About the Undertaking to Resume Studies in the University of Malawi

A couple of weeks ago, we witnessed the University of Malawi being closed down  indefinitely following disagreements between the students and the university administration. I have been following this case very carefully with keen interest because I love my university and my country. There have been a series of rebattle on the matter with both sides challenging its opponent in a court of law. 

I personally did not like the whole process. I do not think education has to move like that: being propelled by injunctions and living under the dictation of the judiciary. No wonder our university still ranks low on the Top 100 Universities and Colleges in Africa and even worse enough, at times it does not appear there at all.

Today, I stumbled upon a document, on the social network, that has been drafted to resolve the indefinite closure of the University of Malawi. I find this document very unrealistic. It does not address the issues that led to the closure of the university. The document tries to alienate the issue of paramount significance which is the whole reason why the university closed down. Instead, it tries to position the students in an awkward situation by pushing them to abide by undisclosed "same conditions" by appealing to their will.

Even if this document says that it is binding for an individual student to confirm his/her willingness to resume classes under same conditions as the ones "at the beginning of the current academic year", it does not rule out the freedom to demonstrate dissatisfaction over the fairness of the unfairness. The freedom to express one's views over any thought or realm of reason is something that Malawi embraced even before democracy came. As much as I would not agree with every reason that the students were demonstrating for (and that is my right not to agree with them), I do not believe this single statement overwrites the freedom we stand for.

I assume that I have better arguments for not asserting to the validity of students' grievances but this form has no better authority to silence them hereafter. The whole reason why students are in the university is to try and find unifying ideas among the diverse rational premises when arguments like these arise. I am glad that it is the same University of Malawi that came out and stood for Academic Freedom a few years ago. That voice sent a signal that while the Government of that time was of the contrary view, the academia on other side had the reason enough to stand for the freedom enshrined in the clauses of the Constitution of Malawi by providing contra-arguments over the action of the State and Government at any point in time.

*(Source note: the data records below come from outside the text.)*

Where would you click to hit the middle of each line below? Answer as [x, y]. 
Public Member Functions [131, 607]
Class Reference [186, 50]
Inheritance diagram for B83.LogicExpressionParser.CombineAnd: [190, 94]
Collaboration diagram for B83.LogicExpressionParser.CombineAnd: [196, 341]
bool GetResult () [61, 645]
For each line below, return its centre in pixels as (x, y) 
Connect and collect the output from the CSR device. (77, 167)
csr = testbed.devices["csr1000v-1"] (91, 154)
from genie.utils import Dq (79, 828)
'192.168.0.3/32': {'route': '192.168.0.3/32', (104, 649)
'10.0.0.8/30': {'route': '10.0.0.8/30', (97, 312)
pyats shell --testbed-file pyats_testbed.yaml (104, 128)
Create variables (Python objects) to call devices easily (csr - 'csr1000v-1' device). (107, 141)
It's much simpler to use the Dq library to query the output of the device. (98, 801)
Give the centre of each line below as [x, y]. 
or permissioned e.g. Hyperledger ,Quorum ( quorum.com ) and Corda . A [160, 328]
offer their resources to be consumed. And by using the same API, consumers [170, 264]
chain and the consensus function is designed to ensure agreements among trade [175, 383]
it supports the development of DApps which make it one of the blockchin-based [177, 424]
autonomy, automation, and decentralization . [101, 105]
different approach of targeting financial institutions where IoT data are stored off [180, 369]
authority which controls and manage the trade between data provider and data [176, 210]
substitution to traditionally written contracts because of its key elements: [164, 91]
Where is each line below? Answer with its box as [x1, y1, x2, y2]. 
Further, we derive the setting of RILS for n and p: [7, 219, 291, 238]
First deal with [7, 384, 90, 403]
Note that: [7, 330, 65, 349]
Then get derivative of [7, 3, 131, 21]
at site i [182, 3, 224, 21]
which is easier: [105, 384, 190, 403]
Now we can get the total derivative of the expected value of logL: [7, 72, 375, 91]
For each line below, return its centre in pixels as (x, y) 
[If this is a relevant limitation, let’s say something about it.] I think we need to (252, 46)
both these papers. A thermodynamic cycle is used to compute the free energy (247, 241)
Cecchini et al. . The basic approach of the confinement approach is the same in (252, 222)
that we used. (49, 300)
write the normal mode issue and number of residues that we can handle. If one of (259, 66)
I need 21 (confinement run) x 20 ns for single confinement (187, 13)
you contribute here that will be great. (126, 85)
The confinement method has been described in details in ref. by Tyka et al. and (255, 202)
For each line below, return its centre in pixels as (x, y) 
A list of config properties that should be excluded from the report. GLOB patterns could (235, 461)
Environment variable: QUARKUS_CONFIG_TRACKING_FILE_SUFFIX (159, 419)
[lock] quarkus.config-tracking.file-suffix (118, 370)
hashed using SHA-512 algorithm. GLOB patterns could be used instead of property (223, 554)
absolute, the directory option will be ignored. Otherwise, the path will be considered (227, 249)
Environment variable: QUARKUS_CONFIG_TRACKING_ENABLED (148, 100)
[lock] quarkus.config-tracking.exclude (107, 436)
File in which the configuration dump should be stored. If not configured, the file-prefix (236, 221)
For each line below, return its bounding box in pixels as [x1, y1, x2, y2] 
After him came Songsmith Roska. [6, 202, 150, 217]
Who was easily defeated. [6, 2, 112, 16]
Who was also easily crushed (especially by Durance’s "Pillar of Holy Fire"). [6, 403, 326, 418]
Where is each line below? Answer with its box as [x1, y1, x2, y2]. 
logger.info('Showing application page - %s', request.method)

The greatest search of all time has been the search for unity in diversity. The early Greek philosophers were looking for the same and they invented the "uni-versity" (the academy) to allow for rationalization of diverse thoughts. I believe that the educated cannot be silenced by any particular statements of this kind. Currently, there are opposing ideas between the students and the council, and even within each school of thought there are also contrasting views. In this case, we need an independent but unifying argument to sort this out, not just silencing the converse thought. My belief is that at this time when the university system looks to be heading for ruin, we are lacking a higher authority who can come and provide a unifying position.

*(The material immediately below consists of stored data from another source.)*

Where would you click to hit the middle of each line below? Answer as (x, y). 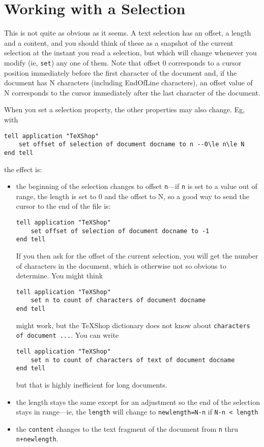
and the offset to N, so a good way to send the (177, 196)
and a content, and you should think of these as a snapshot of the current (119, 42)
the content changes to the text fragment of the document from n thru (127, 428)
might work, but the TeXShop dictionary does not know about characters (133, 325)
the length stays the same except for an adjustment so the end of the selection (138, 402)
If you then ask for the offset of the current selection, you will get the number (137, 255)
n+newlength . (37, 439)
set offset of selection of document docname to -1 (120, 231)
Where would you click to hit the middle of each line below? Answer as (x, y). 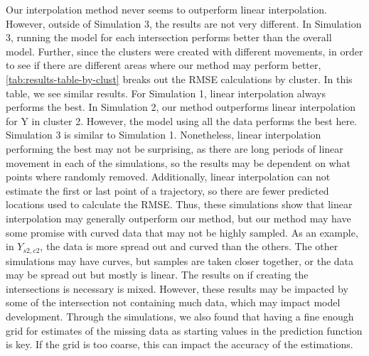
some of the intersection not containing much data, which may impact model (173, 302)
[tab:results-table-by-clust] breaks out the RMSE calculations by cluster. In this (179, 79)
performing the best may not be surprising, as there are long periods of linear (175, 148)
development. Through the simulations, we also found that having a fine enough (180, 316)
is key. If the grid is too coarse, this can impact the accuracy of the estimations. (180, 344)
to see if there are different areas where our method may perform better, (164, 65)
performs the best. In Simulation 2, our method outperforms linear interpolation (181, 107)
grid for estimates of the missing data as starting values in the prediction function (184, 330)
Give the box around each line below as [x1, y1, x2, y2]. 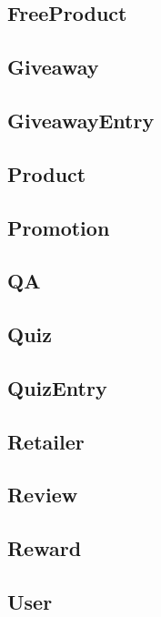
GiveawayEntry [7, 106, 155, 134]
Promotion [7, 213, 110, 241]
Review [7, 480, 78, 509]
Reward [7, 534, 82, 562]
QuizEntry [7, 373, 107, 401]
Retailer [7, 427, 85, 455]
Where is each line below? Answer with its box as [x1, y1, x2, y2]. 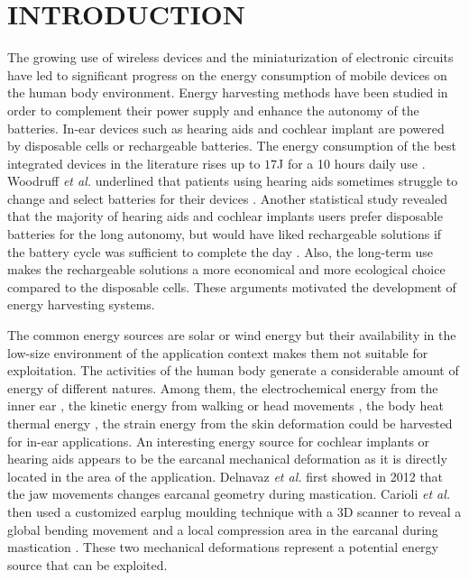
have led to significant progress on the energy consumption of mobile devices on [7, 65, 447, 84]
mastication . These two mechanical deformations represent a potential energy [7, 538, 438, 557]
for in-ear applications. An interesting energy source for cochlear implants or [7, 431, 430, 450]
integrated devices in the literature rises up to [7, 153, 261, 172]
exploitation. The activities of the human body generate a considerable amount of [7, 361, 459, 380]
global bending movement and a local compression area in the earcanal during [7, 520, 438, 539]
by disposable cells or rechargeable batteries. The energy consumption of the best [7, 136, 457, 155]
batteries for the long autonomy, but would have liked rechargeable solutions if [7, 225, 442, 244]

As an observer who was once a student in the same university, and as a firm believer of freedom of expression, I still believe that this form has no substance! The university needs a higher authority, a chancellor, to address this case. Unfortunately, without taking a political stance on the matter, it looks like currently the university has no chancellor. The unfair part is our university system imposes a political being as a chancellor, so in the end when I talk like this someone will presume that I am against some political individual. I have only stated a rational idea looking at how things are crumbling down in the face of the most highly respected person in the university. The fact is, in the diversity of ideas we require a unifying objective rational argument from a person charged with such authority of a chancellor.

I am not backing the student's position on the matter, neither am I siding with the Council; but I see a very big gap between the two subsystems and only a higher authority can provide a neutral but unifying position.